Humans are a Canadian indie electronic pop duo.

History 
Vancouver's Robbie Slade and Peter Ricq met in 2008, and started making music together in the summer of 2009. They released a demo album in 2009. In 2010, the duo released their first EP called Avec Mes Mecs, and produced a video for its title track. Promotion through BIRP (an indie music blog & monthly playlist) along with fan-made videos ushered in the release of the official video in 2011.

Following up Avec Mes Mecs, the duo released their sophomore EP called Traps in 2012. The release received high praise from publications such as DJ Mag, Exclaim!, and Resident Advisor.

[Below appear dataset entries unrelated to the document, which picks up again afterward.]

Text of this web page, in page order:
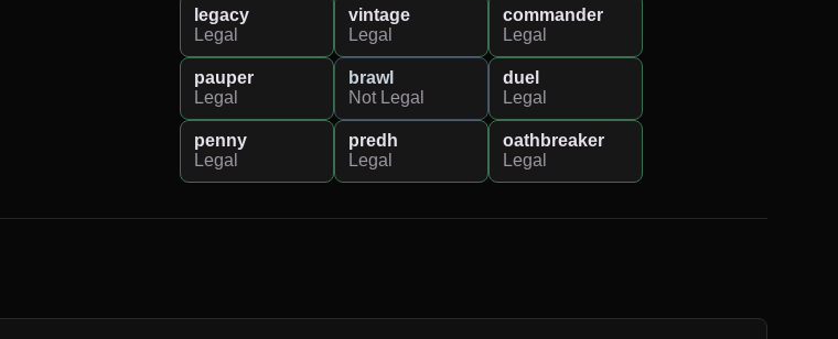
legacy
Legal
vintage
Legal
commander
Legal
pauper
Legal
brawl
Not Legal
duel
Legal
penny
Legal
predh
Legal
oathbreaker
Legal
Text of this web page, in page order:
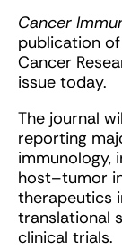
Cancer
publication
Cancer
issue today.
The journal
reporting
immunology,
host–tumor
therapeutics
translational
clinical trials.
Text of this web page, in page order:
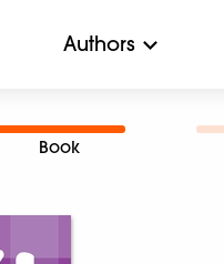
Authors
Book
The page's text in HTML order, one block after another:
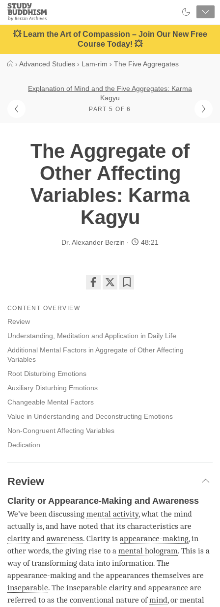
Close
Study
Buddhism
Home
💥 Learn the Art of Compassion – Join Our New Free
Course Today! 💥
› Advanced Studies › Lam-rim › The Five Aggregates
Explanation of Mind and the Five Aggregates: Karma
Kagyu
PART 5 OF 6
The Aggregate of
Other Affecting
Variables: Karma
Kagyu
Dr. Alexander Berzin 48:21
CONTENT OVERVIEW
Review
Understanding, Meditation and Application in Daily Life
Additional Mental Factors in Aggregate of Other Affecting
Variables
Root Disturbing Emotions
Auxiliary Disturbing Emotions
Changeable Mental Factors
Value in Understanding and Deconstructing Emotions
Non-Congruent Affecting Variables
Dedication
Review
Clarity or Appearance-Making and Awareness
We’ve been discussing mental activity, what the mind
actually is, and have noted that its characteristics are
clarityand awareness. Clarityis appearance-making, in
other words, the giving rise to a mental hologram. This is a
way of transforming data into information. The
appearance-making and the appearances themselves are
inseparable. The inseparable clarityand appearance are
referred to as the conventional nature ofmind, or mental
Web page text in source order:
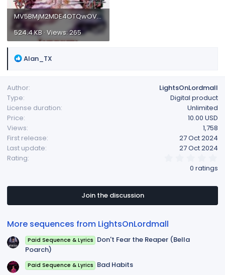
MV5BMjM2MDE4OTQwOV5BMl5BanBnXkFtZTgwNjgxMTg2NzE@._V1_.jpg
524.4 KB · Views: 265
R
c
t
i
o
n
s
:
Alan_TX
Author
LightsOnLordmall
Type
Digital product
License duration
Unlimited
Price
10.00 USD
Views
1,758
First release
27 Oct 2024
Last update
27 Oct 2024
Rating
s
a
0 ratings
Join the discussion
More sequences from LightsOnLordmall
Paid Sequence & Lyrics Don't Fear the Reaper (Bella
Poarch)
Paid Sequence & Lyrics Bad Habits
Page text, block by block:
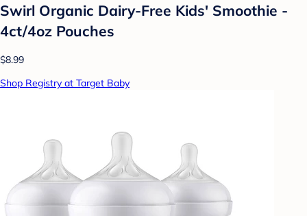
Swirl Organic Dairy-Free Kids' Smoothie -
4ct/4oz Pouches
$8.99
Shop Registry at Target Baby
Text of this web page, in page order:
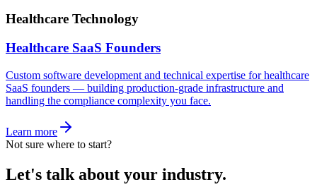
Healthcare Technology
Healthcare SaaS Founders
Custom software development and technical expertise for healthcare
SaaS founders — building production-grade infrastructure and
handling the compliance complexity you face.
Learn more
Not sure where to start?
Let's talk about your industry.
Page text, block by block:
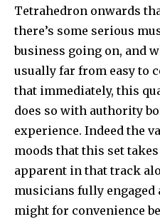
Tetrahedron onwards
there’s some serious
business going on, and
usually far from easy to
that immediately, this
does so with authority
experience. Indeed the
moods that this set
apparent in that track
musicians fully
might for convenience
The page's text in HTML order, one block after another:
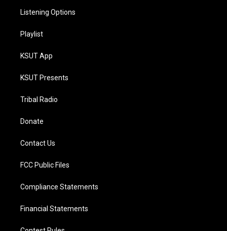
Listening Options
Playlist
KSUT App
KSUT Presents
Tribal Radio
Donate
Contact Us
FCC Public Files
Compliance Statements
Financial Statements
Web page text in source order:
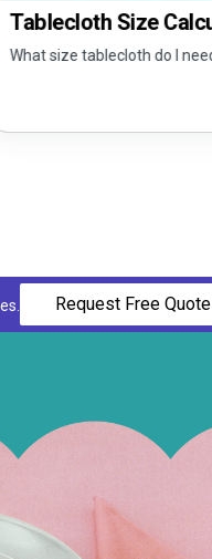
Size Calculator
tablecloth do I need?
Request Free Quote
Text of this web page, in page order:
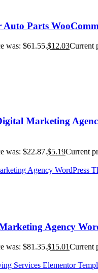
Parts
was: $61.55.$12.03Current
Marketing
was: $22.87.$5.19Current
Agency
was: $81.35.$15.01Current
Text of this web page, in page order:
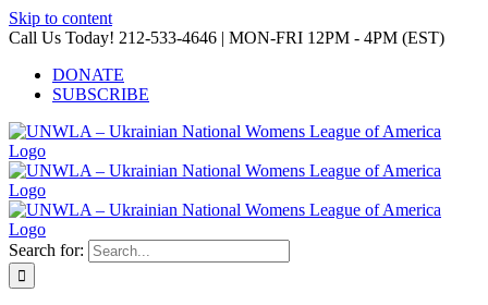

A video for the song "Horizon" was premiered on Spinner.

Techniques, technology, live performances 

Humans have garnered a reputation for being a live act that is "full of unbelievable energy and ready to engage with the crowd." Their visual presentation uses live audio input from their shows, allowing for improvisation in both their visual and audio performances.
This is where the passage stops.